Jasmina reçoit la visite de André Mendus, qu’ils ont rencontré lors d’une précédente enquête. Celui-ci raconte à Jasmina comment des faits étranges ont fait irruption dans sa vie, des faits anodins liés au trois de carreaux, une carte d’un jeu de tarot. Ceci pourrait faire l’objet d’un roman, pourquoi pas ?

Bruno Valet, 27 ans, chef de rayons liquides chez Soulier et compagnie, se fait écraser dans l’allée L de l’entrepôt. La police classe rapidement l’affaire comme accident mais sa femme Valérie Valet n’y croit pas. Elle se rend au commissariat pour porter plainte, et la main courante est enregistrée par le commandant Steenman, qui va bientôt disparaître.

Alors qu’elle se baladait, Jasmina est prise à partie alors qu’elle va pour reprendre sa voiture. Elle se rend compte qu’elle est suivie puis pourchassée. Elle accélère alors l’allure mais ne fait pas attention aux feux rouges. Elle va percuter une voiture et se retrouver dans le coma.
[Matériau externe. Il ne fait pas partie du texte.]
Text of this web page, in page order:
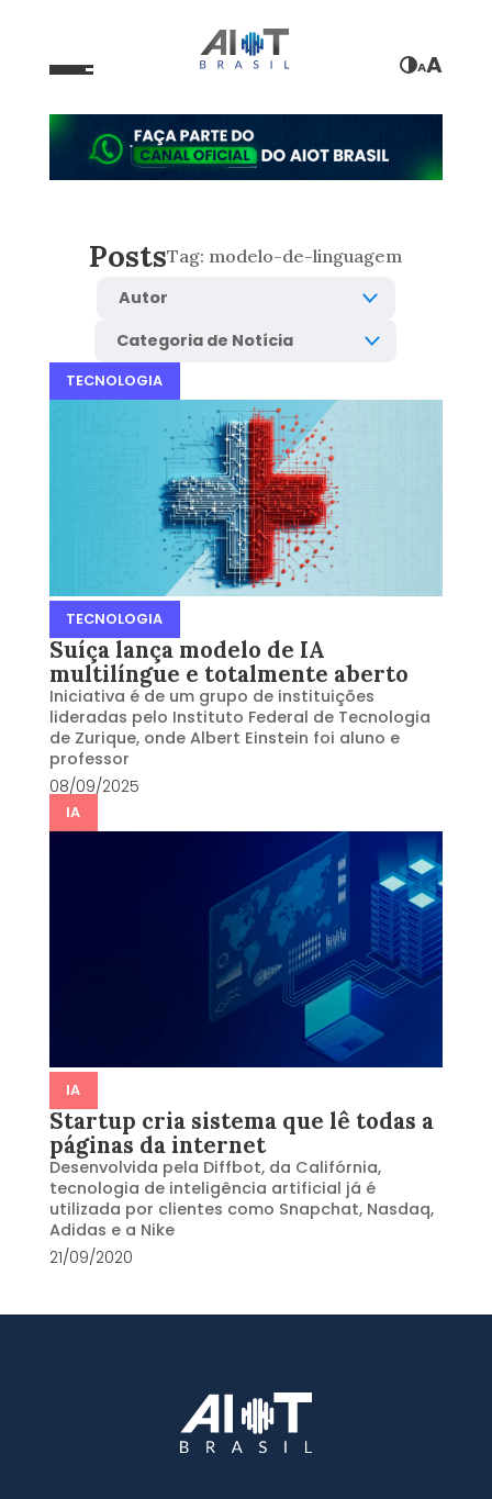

Le capitaine Drassir va devoir mener de front toutes ses enquêtes en ayant en tête que sa femme se bat contre la mort sur un lit d’hôpital. Cette enquête aux nombreuses ramifications va se dérouler bien éprouvante.
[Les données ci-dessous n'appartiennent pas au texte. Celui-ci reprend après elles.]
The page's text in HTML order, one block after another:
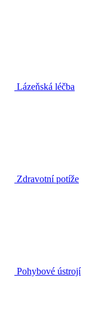
Lázeňská léčba
Zdravotní potíže
Pohybové ústrojí
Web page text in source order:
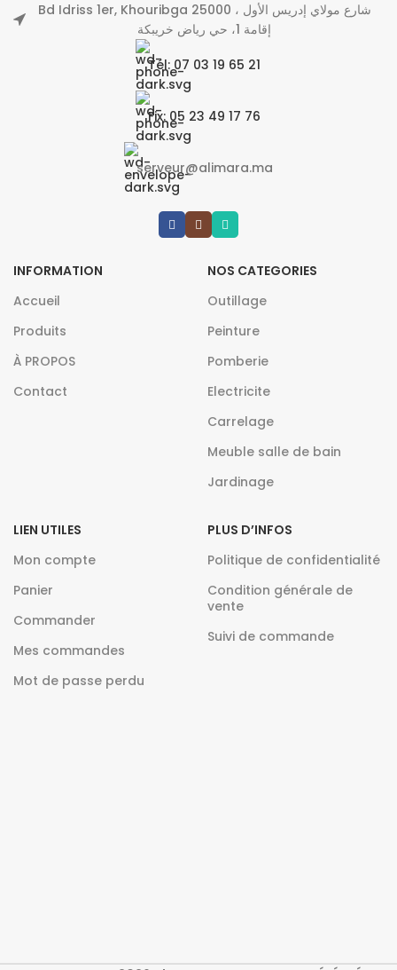
Bd Idriss 1er, Khouribga 25000 شارع مولاي إدريس الأول ،
إقامة 1، حي رياض خريبكة
Tél: 07 03 19 65 21
Fix: 05 23 49 17 76
serveur@alimara.ma
INFORMATION
Accueil
Produits
À PROPOS
Contact
NOS CATEGORIES
Outillage
Peinture
Pomberie
Electricite
Carrelage
Meuble salle de bain
Jardinage
LIEN UTILES
Mon compte
Panier
Commander
Mes commandes
Mot de passe perdu
PLUS D’INFOS
Politique de confidentialité
Condition générale de
vente
Suivi de commande

Décidément, le Nord regorge d’auteurs de talent, ou du moins les romans que je lis sur le Nord sont de bonnes pioches. Car celui-ci est un très bon roman passionnant à lire. Si on ne peut reprocher une chose à Richard Albisser, c’est bien l’art de mener une intrigue, en prenant plusieurs affaires et en les faisant converger petit à petit. C’est extrêmement plaisant à lire, car, en plus, c’est très bien écrit. Les personnages sont forts, beaux et vivants. Et puis, il y a la fin, une véritable pirouette, un pied de nez à tous les détectives en herbe que nous sommes. Richard Albisser m’aura envoyé une belle, superbe claque.
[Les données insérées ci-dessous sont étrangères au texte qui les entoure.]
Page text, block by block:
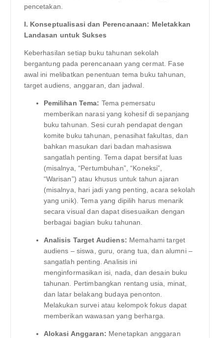
pencetakan.
I. Konseptualisasi dan Perencanaan: Meletakkan
Landasan untuk Sukses
Keberhasilan setiap buku tahunan sekolah
bergantung pada perencanaan yang cermat. Fase
awal ini melibatkan penentuan tema buku tahunan,
target audiens, anggaran, dan jadwal.
Pemilihan Tema: Tema pemersatu
memberikan narasi yang kohesif di sepanjang
buku tahunan. Sesi curah pendapat dengan
komite buku tahunan, penasihat fakultas, dan
bahkan masukan dari badan mahasiswa
sangatlah penting. Tema dapat bersifat luas
(misalnya, “Pertumbuhan”, “Koneksi”,
“Warisan”) atau khusus untuk tahun ajaran
(misalnya, hari jadi yang penting, acara sekolah
yang unik). Tema yang dipilih harus menarik
secara visual dan dapat disesuaikan dengan
berbagai bagian buku tahunan.
Analisis Target Audiens: Memahami target
audiens – siswa, guru, orang tua, dan alumni –
sangatlah penting. Analisis ini
menginformasikan isi, nada, dan desain buku
tahunan. Pertimbangkan rentang usia, minat,
dan latar belakang budaya penonton.
Melakukan survei atau kelompok fokus dapat
memberikan wawasan yang berharga.
Alokasi Anggaran: Menetapkan anggaran

Au-delà de l’aspect policier du roman, le contexte social est très présent et bien introduit dans l’histoire, sans qu’on ait l’impression que cela soit rajouté pour faire beau. Les policiers sont tous des immigrés ou fils d’immigrés. Cela leur donne une certaine acuité dans leur vision de notre société. Et on a droit à des réflexions, liées aux personnages, qui sont suffisamment bien placées pour que cela fasse corps avec le personnage, sans que l’on ait l’impression que l’auteur nous assène ses vérités. C’est très bien fait et très plaisant, car cela rajoute plus de profondeur aux personnages. Et tout le monde en prend pour son grade, du système policier à la justice, des hôpitaux aux programmes télévisés, au milieu du racisme ambiant, ordinaire, celui qu’on ne remarque même plus. Et tout est écrit avec de l’humour cynique, ce qui aide à faire passer des messages.

Les deux petits bémols tiennent dans le choix de style de l’auteur et dans la police de caractère de l’éditeur. Richard Albisser a conçu son livre sans beaucoup de dialogues, mélangeant ceux-ci avec des impressions, décrivant par ci par là des situations par des phrases longues sans forcément nécessité. Ensuite, la police de lecture, est trop petite ; certes cela permet de faire un format de poche au prix extrêmement abordable (10€), mais comme je lis le soir, ça m’a gêné.

Ces deux petits défauts ne m’empêcheront pas de lire le prochain, ça c’est sûr. Pour finir, un grand merci à Dup pour son conseil, et aux éditions du Riffle noir pour cette découverte.